**YOUR GOAL**
Copy every record below exactly as written, but leave out the pictures.

**SUPPLIED MATERIAL**
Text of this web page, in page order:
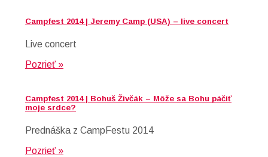
Campfest 2014 | Jeremy Camp (USA) – live concert
Live concert
Pozrieť »
Campfest 2014 | Bohuš Živčák – Môže sa Bohu páčiť
moje srdce?
Prednáška z CampFestu 2014
Pozrieť »
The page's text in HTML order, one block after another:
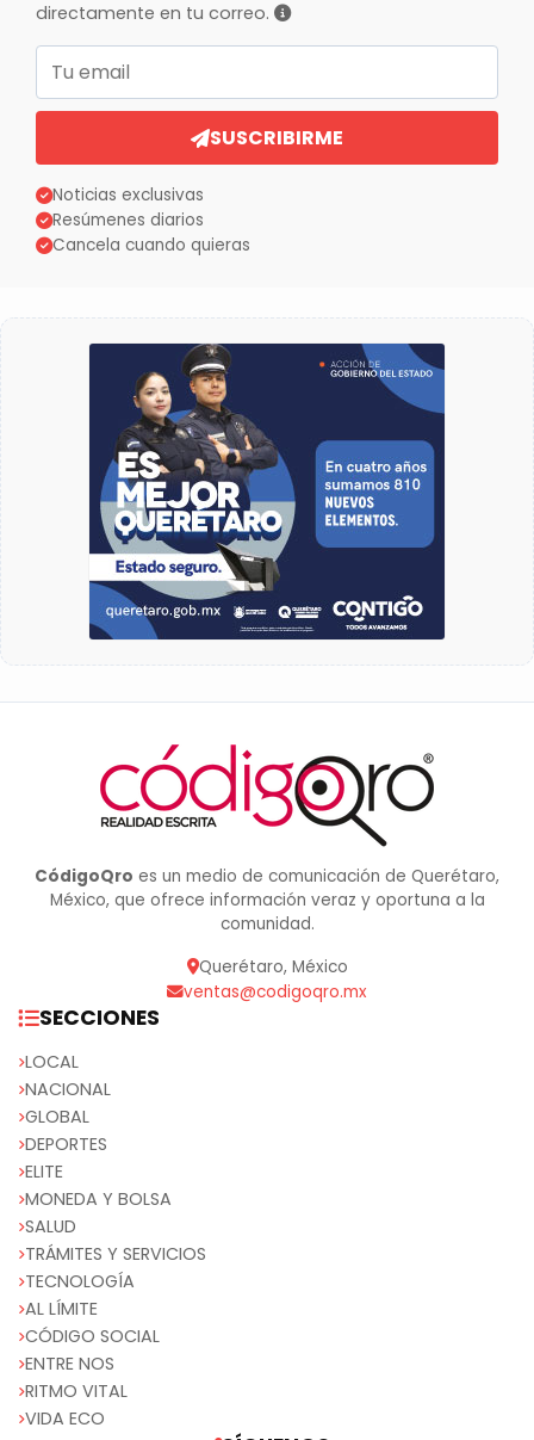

**RESPONSE BOX**
Text of this web page, in page order:
Campfest 2014 | Jeremy Camp (USA) – live concert
Live concert
Pozrieť »
Campfest 2014 | Bohuš Živčák – Môže sa Bohu páčiť
moje srdce?
Prednáška z CampFestu 2014
Pozrieť »
The page's text in HTML order, one block after another:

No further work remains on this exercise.